Still, the report was seen as a victory by many who advocate the use
of marijuana as medicine. The response from drug-fighting groups was
subdued.
An explosion of recent scientific work, as well as patient anecdotes,
shows that compounds in marijuana have the potential to ease some of
medicine's most intractable problems, the Institute of Medicine report
said. The institute is an independent research organization chartered
by the National Academy of Sciences and conducts studies of issues
related to health and science.
But the authors of the report warned that smoking marijuana carried
its own health hazards -- including lung damage and low-birth-weight
babies -- and should be used only as a last resort after standard
therapies had failed. Addiction was seen as a relatively minor problem
likely to affect only a few users.
To avoid the smoke, the authors called for new delivery systems, such
as inhalers, and for the development of pharmaceutical drugs made from
or modeled after the active ingredients in marijuana, chemicals known
as cannabinoids.
"Marijuana's future as a medicine does not involve smoking," said
Stanley Watson, a neuroscientist and substance-abuse expert from the
University of Michigan who cowrote the report. "It involves exploiting
the potential in cannabinoids."
The endorsement pleased groups that have been working to make
marijuana available to patients. Many were expecting a call for
further research. "It's a discreet but clear call to make marijuana
available," said Ethan A. Nadelman, who directs the Lindesmith Center,
a New York-based drug-policy think tank.
Other advocates, including the National Organization for the Reform of
Marijuana Laws and Harvard Medical School professor Lester Grinspoon,
were more critical, calling the report "tepid" and "political." They
said it ignored the fact that many patients had successfully used
marijuana as medicine for years with few harmful effects.
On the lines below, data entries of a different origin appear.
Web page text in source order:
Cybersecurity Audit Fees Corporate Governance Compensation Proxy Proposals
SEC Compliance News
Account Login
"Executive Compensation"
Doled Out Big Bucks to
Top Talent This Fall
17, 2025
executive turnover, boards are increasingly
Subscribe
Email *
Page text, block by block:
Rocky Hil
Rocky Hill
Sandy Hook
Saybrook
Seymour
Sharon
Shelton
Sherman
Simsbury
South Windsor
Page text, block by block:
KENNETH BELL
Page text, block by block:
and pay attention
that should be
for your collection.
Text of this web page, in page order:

Battles over medical marijuana have raged across the nation since
1996, when California passed a ballot initiative that removed any
state penalties for people who used marijuana for medicinal purposes.
Since then, Arizona, Alaska, Oregon, Nevada and Washington state have
passed laws permitting the use of medical marijuana.
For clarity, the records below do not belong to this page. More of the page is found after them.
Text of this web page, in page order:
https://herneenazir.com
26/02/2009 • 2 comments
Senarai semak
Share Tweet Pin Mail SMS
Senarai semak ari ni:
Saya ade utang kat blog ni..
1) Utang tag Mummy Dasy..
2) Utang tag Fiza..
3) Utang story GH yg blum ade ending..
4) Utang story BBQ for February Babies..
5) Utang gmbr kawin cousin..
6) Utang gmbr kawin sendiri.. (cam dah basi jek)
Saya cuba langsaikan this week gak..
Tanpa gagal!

Many mainstream medical organizations, and the relatively conservative
New England Journal of Medicine, have endorsed the use of medical marijuana.
But last fall Congress overwhelmingly passed a resolution condemning
medical use of marijuana, and because federal law still outlaws
marijuana use, many physicians are reluctant to prescribe it, even in
states that have passed initiatives. 'Nothing's happened'
"There are so many strictures on doctors, so much uncertainty on the
part of licensing boards . . . that nothing's happened," said Dr. John
A. Benson Jr., a former dean of the Oregon Health Sciences University
School of Medicine and the report's other coauthor.
In Philadelphia, Lawrence Elliott Hirsch, a lawyer who has filed a
class-action suit against the federal government over its
medical-marijuana policy, called the new recommendations "too little,
too late." He said doctors should immediately be able to prescribe
marijuana to alleviate the pain and suffering of patients.
The suit, filed in U.S. District Court in Philadelphia last summer,
names 165 plaintiffs around the country who say that marijuana has
provided the only relief they have found from a wide array of
ailments, ranging from the nausea associated with the new AIDS drugs
to the muscle spasms that often accompany multiple sclerosis.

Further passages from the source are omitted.